Minicomputers of the 1970s and 1980s had reloadable microcode, and when design errata were discovered, it was fixed by someone writing new microcode and distributing it to the field. Beginning with the P6, Intel mimicked this process with the patch facility-a new microcode facility that provided the ability to fetch an alternative microcode source. The patch facility can handle a fairly arbitrary subset of the microcode ROM because every time the microprocessor powers up, one of its tasks is to read from a predesignated area of system memory to see if what is there looks like a valid microcode patch. After some nontrivial checking (after all, we want the machine to accept only legitimate Intel-supplied patches, not some hacker’s evil output, and we want to make sure the revision level of any patch found is appropriate to the CPU’s stepping), the patch would be accepted, and whatever bug or bugs that patch was aimed at would manifest no more.
The catch is that the microcode patch space is limited, which means that only so many patches can be applied. If someone finds a design error after that, the choices are bleak: evict a previous patch, forget about patching the new error, or recall the silicon (the latter usually at huge expense and inconvenience for both the customer and Intel).
Obviously, then, someone must zealously guard the microcode patch space. If a bug is merely an irritation or lends itself to a workaround, it should not be allowed to take up permanent residence in that space.
This is not as easy as it sounds, because microcode is a versatile medium in a microprocessor such as Intel’s, and almost anything beyond a certain complexity threshold will involve microcode. Translation: A suitably clever microcode patch can, in principle, fix a surprising number of bugs that have nothing directly to do with microcode.
You can also ameliorate certain chip set bugs that involve bus modes in this way. On the other hand, is that wise? If a small microcode patch can prevent the recall of a large number of motherboards, it is justified, but if the patch uses up half the CPU’s patch space and accomplishes nothing more than shaving two weeks off the chip set’s development schedule, it is probably not worth a permanent patch.
It takes exquisite technical judgment to be able to weigh what is known about a bug, its severity, how long it will take for a future stepping to arrive that fixes it, the volumes of all affected chips, how full the patch space already is, and how many future bugs are likely to appear that would use up more of it. No formu
la, algorithm, or algebraic equation, no matter how cleverly applied, can tell you how to wield the microcode patch space.

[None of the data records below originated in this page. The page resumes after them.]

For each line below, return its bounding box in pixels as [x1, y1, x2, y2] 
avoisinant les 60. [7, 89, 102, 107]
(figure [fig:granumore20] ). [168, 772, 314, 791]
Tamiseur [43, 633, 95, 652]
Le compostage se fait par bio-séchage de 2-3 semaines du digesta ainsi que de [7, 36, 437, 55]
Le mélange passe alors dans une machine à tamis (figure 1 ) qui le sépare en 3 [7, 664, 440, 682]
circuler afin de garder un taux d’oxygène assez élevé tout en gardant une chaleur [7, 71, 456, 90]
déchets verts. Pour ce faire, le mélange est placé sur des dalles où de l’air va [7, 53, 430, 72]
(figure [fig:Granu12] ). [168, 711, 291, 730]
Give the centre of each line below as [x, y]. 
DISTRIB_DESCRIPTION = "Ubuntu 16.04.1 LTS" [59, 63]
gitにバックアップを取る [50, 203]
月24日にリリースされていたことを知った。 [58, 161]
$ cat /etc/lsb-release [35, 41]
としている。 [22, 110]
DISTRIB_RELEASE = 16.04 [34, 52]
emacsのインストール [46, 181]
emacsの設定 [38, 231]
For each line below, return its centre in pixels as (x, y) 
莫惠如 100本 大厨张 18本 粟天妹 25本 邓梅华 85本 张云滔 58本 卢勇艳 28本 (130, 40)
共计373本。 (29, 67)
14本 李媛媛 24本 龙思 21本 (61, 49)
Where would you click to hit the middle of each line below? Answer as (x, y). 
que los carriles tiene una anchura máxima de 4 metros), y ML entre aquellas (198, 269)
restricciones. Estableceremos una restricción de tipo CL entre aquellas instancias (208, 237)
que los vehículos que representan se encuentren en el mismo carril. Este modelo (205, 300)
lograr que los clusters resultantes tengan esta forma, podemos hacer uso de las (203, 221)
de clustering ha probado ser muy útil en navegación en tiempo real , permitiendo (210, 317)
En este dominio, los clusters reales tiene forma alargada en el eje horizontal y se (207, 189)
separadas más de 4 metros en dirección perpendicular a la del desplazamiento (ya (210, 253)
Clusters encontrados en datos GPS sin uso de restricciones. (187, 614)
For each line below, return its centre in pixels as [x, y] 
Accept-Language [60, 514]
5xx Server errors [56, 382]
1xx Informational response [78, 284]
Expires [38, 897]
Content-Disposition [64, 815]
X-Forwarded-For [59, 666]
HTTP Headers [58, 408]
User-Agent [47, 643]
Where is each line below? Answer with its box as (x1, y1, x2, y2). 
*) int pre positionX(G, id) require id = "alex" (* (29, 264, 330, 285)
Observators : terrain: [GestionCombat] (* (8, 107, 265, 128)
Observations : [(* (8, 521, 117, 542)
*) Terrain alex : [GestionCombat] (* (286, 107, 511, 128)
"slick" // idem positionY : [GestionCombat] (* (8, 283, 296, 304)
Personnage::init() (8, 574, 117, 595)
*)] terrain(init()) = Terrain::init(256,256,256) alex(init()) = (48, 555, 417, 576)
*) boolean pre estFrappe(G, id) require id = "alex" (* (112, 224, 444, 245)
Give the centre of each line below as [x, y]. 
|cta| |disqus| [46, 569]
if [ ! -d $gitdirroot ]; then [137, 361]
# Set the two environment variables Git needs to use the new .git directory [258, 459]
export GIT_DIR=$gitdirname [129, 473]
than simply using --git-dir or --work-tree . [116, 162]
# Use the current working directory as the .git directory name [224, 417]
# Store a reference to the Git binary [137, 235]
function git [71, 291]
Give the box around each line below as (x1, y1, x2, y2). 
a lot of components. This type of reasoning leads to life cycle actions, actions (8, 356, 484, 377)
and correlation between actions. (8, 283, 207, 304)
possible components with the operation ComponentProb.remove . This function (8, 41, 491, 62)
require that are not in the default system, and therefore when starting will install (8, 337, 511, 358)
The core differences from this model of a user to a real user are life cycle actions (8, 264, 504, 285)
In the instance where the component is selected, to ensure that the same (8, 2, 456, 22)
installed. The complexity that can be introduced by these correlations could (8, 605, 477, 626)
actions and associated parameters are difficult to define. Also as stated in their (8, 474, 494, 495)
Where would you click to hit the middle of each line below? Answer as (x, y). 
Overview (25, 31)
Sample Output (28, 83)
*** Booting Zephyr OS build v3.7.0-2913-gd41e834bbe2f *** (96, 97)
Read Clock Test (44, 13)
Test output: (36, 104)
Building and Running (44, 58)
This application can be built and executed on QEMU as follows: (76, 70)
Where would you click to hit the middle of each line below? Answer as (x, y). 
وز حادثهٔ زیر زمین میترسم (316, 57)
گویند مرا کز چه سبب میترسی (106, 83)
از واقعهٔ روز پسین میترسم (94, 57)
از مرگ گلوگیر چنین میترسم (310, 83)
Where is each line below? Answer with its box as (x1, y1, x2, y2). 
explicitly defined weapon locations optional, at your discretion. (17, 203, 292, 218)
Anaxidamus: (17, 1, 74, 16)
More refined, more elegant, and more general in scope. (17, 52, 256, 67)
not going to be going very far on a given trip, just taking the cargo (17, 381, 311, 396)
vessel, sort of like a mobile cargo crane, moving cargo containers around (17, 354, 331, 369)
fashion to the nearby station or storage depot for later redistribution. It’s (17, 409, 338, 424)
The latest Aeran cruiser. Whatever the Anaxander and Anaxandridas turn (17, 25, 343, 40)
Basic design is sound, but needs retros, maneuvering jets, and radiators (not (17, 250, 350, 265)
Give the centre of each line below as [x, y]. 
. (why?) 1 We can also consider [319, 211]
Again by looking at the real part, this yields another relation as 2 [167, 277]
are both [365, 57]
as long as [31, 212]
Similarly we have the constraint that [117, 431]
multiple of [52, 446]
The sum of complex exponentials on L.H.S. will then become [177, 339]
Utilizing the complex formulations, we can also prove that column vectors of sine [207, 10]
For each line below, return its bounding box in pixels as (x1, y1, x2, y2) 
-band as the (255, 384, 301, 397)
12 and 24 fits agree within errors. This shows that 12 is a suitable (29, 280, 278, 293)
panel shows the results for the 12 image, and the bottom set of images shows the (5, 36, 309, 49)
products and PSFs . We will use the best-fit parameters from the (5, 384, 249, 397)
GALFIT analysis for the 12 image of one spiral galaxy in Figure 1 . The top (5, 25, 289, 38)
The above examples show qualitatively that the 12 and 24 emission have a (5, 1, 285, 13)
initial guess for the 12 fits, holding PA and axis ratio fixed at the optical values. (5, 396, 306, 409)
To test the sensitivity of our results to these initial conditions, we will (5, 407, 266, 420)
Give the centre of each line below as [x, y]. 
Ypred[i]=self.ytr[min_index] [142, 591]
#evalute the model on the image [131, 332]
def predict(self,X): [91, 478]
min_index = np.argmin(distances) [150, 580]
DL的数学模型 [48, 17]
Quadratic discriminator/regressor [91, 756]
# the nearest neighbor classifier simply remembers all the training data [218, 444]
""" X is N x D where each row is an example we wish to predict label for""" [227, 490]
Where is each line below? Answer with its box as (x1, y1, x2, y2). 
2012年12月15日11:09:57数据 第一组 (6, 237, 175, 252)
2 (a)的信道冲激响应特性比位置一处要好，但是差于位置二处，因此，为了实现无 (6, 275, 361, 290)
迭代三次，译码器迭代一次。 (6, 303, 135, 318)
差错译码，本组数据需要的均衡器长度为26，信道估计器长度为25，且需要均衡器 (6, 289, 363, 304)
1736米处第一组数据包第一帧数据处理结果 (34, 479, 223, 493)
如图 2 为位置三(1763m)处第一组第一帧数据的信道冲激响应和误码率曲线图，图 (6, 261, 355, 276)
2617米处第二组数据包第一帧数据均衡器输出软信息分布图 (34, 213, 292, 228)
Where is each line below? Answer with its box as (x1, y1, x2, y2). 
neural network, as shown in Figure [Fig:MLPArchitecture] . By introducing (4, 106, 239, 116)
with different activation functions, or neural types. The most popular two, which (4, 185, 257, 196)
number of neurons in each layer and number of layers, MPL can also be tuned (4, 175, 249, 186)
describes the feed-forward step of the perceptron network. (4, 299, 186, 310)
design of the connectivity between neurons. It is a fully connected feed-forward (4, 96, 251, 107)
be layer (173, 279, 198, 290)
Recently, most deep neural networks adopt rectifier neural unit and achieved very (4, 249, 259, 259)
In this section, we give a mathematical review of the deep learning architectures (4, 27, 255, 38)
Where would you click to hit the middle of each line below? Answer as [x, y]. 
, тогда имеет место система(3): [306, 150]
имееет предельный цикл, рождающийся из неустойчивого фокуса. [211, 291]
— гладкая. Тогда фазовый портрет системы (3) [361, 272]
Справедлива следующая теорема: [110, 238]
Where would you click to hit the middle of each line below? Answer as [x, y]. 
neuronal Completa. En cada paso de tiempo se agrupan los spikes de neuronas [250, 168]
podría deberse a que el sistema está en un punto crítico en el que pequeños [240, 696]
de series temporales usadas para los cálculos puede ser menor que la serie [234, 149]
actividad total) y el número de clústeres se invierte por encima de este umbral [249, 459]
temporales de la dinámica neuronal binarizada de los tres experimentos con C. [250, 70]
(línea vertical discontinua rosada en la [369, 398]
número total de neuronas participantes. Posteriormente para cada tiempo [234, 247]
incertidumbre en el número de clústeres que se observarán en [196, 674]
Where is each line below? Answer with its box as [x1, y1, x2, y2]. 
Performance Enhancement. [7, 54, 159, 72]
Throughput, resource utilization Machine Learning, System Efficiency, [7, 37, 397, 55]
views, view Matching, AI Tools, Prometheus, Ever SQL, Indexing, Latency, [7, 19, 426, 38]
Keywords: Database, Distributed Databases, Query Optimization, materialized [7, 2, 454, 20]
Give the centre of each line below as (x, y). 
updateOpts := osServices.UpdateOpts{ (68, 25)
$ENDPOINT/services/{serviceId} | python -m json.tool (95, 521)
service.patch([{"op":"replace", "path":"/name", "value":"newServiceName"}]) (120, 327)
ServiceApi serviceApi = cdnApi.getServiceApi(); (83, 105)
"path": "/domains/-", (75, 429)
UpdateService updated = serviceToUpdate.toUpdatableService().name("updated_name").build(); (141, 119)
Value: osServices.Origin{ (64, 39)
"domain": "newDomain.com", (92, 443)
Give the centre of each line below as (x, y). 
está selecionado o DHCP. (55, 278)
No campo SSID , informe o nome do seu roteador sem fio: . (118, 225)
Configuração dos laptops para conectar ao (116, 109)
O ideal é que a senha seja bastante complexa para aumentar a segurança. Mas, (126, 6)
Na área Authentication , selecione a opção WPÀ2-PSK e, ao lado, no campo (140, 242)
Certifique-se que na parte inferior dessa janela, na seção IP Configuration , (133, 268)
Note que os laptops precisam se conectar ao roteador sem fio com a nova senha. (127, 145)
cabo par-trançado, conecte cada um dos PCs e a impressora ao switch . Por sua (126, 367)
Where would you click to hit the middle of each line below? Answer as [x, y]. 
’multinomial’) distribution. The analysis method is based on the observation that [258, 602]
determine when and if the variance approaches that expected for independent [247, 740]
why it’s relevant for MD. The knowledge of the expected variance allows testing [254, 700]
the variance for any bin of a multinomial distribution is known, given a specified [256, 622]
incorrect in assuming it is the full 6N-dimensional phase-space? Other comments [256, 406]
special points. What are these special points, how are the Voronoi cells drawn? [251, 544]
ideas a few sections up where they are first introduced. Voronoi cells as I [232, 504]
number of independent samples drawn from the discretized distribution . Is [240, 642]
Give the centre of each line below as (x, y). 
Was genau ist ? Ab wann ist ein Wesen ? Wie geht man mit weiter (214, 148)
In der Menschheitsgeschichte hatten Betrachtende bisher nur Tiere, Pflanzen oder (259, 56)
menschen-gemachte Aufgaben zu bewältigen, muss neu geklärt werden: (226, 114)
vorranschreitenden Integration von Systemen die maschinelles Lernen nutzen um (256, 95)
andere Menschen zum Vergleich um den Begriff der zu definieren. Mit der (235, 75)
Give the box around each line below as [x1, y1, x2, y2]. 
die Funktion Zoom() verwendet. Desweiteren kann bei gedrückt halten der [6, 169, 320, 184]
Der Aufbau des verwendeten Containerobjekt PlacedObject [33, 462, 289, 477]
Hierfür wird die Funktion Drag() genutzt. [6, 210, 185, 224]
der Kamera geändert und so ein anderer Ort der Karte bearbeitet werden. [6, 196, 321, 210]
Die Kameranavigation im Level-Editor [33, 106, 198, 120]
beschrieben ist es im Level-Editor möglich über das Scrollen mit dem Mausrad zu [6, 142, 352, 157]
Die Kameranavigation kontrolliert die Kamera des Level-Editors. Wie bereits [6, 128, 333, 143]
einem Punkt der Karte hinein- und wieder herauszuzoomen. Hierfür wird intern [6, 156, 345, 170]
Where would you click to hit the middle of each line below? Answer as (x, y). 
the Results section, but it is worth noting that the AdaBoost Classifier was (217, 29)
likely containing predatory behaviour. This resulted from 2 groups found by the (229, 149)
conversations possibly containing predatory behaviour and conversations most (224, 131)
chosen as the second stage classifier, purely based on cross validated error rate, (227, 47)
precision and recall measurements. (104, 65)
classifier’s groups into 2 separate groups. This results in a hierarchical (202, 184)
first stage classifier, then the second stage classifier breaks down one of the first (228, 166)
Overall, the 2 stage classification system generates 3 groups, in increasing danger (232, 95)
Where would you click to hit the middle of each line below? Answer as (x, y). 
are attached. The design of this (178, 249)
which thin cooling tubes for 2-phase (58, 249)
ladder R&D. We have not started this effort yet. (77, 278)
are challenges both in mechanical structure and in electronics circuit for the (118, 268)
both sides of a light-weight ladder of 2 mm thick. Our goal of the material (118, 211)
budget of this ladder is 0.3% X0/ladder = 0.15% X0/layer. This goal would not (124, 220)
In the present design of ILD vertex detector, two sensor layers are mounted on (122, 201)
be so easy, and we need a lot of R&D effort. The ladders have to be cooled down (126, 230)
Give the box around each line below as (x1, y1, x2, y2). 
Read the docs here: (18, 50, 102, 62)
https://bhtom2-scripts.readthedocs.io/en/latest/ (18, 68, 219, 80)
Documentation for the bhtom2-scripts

Your best resource for that is the most senior technical person, which in our case was Dave Papworth. Intel owes Dave an eternal debt of gratitude for the stellar job he did on this task for the first six years. Validation would inform the war room of the important sightings and bugs and Dave would essentially inform the war room of how the bugs were to be disposed of. It was like watching Michael Jordan play basketball or Tiger Woods play golf. Some people are so good at what they do, they make it look easy, no matter how hard it is, and it is only when you try it yourself that the amazement takes over.
PRODUCT CARE AND FEEDING
As every parent knows, or will find out when the time comes, you don’t actively raise your children until they hit the magical age of 18 and then launch them into the world, reducing your parenthood to mere observation of their progress. Do launch them (a 30-yearold camping on the sofa is not a pretty sight), but the process of guiding, correcting, nudging, fixing, helping, and otherwise adding value must go on.
The same is true of a product. As with your children, you invest heavily in preparing them for the world and you hope that they are so ready that they will be a raving success with or without you. But they have strengths and weaknesses, and areas where some inspired collaboration can make a big difference. Your “product” continues to need you even after production has commenced.